We have three teams in the control room - Transmission, Strategy and Energy. My job is to work with all teams to operate the network securely and economically. As soon as possible you train for another role to provide more flexibility. I started in Strategy and then also trained on Energy.

The Strategy team looks at transmission and energy elements of running the system around 4 to 18 hours ahead of time. The Energy and Transmission teams operate from real time to 4 hours ahead.

The Strategy team takes the outage plan from NAP (Network Access Planning) and calculates the network constraints and the limitations in moving power around. The Strategy team is also handed over the demand forecasting, what generators are available, the available contracts for the next week and lots more information from the Commercial team.

Everything comes together in the SOP (System Operating Plan) and TSOP (Transmission System Operating Plan). These plans are produced for every peak and trough during the day (8-10 cardinal points), which help us with things such as the evening peak. These have changed due to the lockdown, with a slight change on times with people working from home and not at the office, and a bigger on the size of the peaks, with unprecedented low demands.

I switch between both of my roles all the time. I may even do both roles in the same week. It’s often easier to do the same job for a few days in a row but even if you do one for a week you do the other the next week. The roles are similar, and I enjoy both.

What impact has coronavirus had on your role?

My job has become busier due to the low demand which has been 17-20% below what we’d usually expect. The network was built and has organically grown to meet the increased demand over decades. What we’ve seen is an unprecedented change in the behaviour of people which also changes energy usage. We’ve had to adjust how we operate the network as it wasn’t built for the low demand that we’ve seen since lockdown began.

It’s made the job more challenging and we’ve adjusted the way we do things. For example, we’ve contracted with units that we wouldn’t usually to turn off generation that isn’t needed. Some generation is more flexible than others.

How has your day to day routine changed during the outbreak?

I’m still going to the control room, but we’ve installed lots of precautions to reduce any risk of infection. Face masks, hand sanitiser and I’m washing my hands a lot.
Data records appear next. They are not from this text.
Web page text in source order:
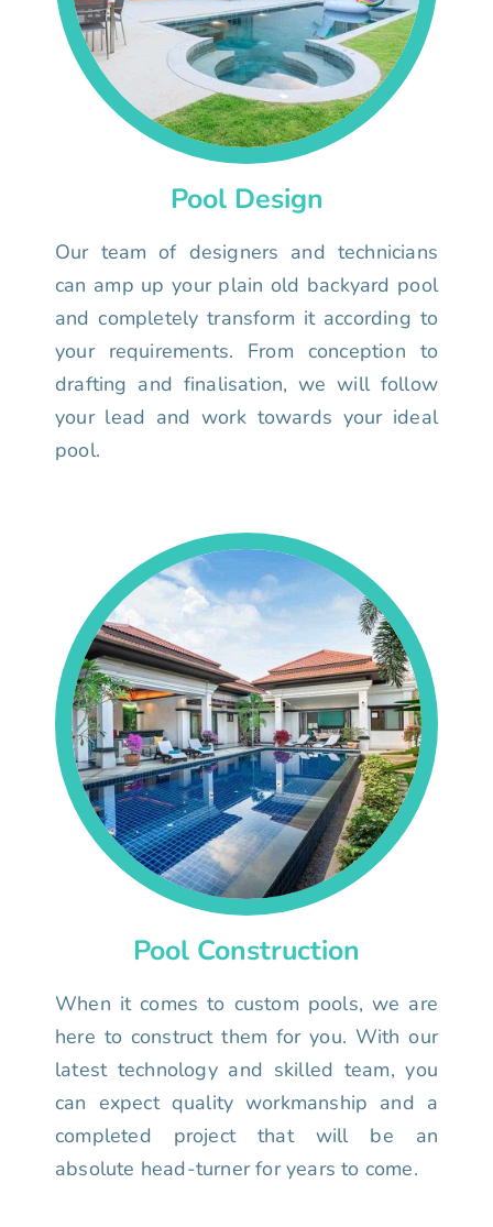
Pool Design
Our team of designers and technicians
can amp up your plain old backyard pool
and completely transform it according to
your requirements. From conception to
drafting and finalisation, we will follow
your lead and work towards your ideal
pool.
Pool Construction
When it comes to custom pools, we are
here to construct them for you. With our
latest technology and skilled team, you
can expect quality workmanship and a
completed project that will be an
absolute head-turner for years to come.
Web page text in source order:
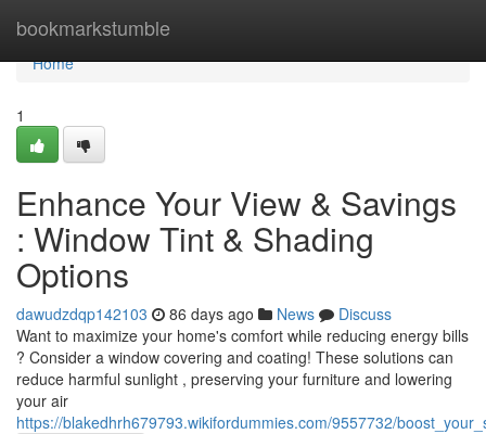
bookmarkstumble
Home
Home
1
Enhance Your View & Savings
: Window Tint & Shading
Options
dawudzdqp142103 86 days ago News
Discuss
Want to maximize your home's comfort while reducing energy bills
? Consider a window covering and coating! These solutions can
reduce harmful sunlight , preserving your furniture and lowering
your air
https://blakedhrh679793.wikifordummies.com/9557732/
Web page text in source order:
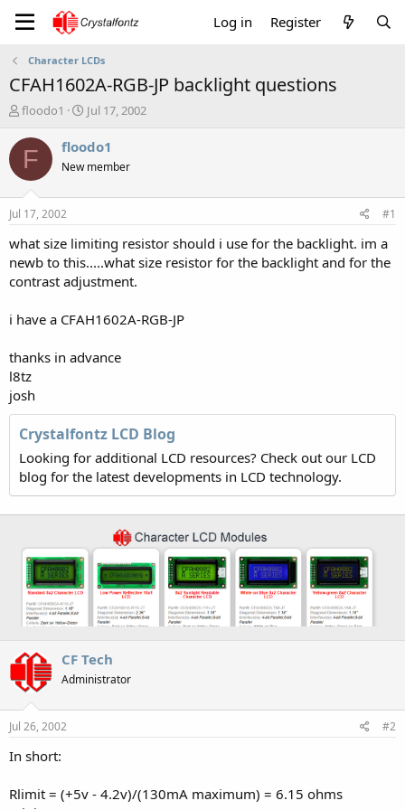
Log in Register
Character LCDs
CFAH1602A-RGB-JP backlight questions
T
r
a
s
a
t
e
floodo1
S
a
t
e
Jul 17, 2002
F floodo1
New member
Jul 17, 2002 #1
what size limiting resistor should i use for the backlight. im a
newb to this.....what size resistor for the backlight and for the
contrast adjustment.
i have a CFAH1602A-RGB-JP
thanks in advance
l8tz
josh
Crystalfontz LCD Blog
Looking for additional LCD resources? Check out our LCD
blog for the latest developments in LCD technology.
CF Tech
Administrator
Jul 26, 2002 #2
In short:
Rlimit = (+5v - 4.2v)/(130mA maximum) = 6.15 ohms

Some desks are closer, so they have plastic barriers. There is even a one-way system in and out of the control room!

My colleagues have been brilliant in not taking any risks at work and social distancing whenever not at home. Like all people they’ve also been keeping at home during lockdown when not working in the control room. We don’t take any risks personally because we don’t want to infect our family or control room colleagues.

I normally work between two control rooms. One is when I’m doing my energy role and one for strategy. During lockdown we have a ‘home’ control room so I don’t switch between control rooms as I usually would.

I work shifts which are good for me. I have two children aged 5 and 7 and I used to do half a day helping my kids’ class at the European school. I work with the teacher and teaching assistant mainly with reading. With the schools being shut I’ve not been able to do that, and I really miss it.

Not having a 9-5 job allows me to help with homework and do the school runs and really helps with my family life.

What effect has coronavirus had on the relationship with your team?

Lots of video calls! Normally I’d talk to colleagues a lot face to face. I haven’t seen many of my colleagues for three months now.

When I’m not in the control room I’m working from home.

Biggest changes you have made since lockdown?

I’m missing going into the school. My daughter is allowed back but my son isn’t, so we’ve kept them both off. My wife is furloughed so she can look after them when I’m working.

All my holiday plans were cancelled, and I’ve been stuck at home when not working. Going to the control room has been a nice break from that.

What’s the first think you’ll do after lockdown ends?

Get out of the house more. I’m looking forward to visiting my family in Spain.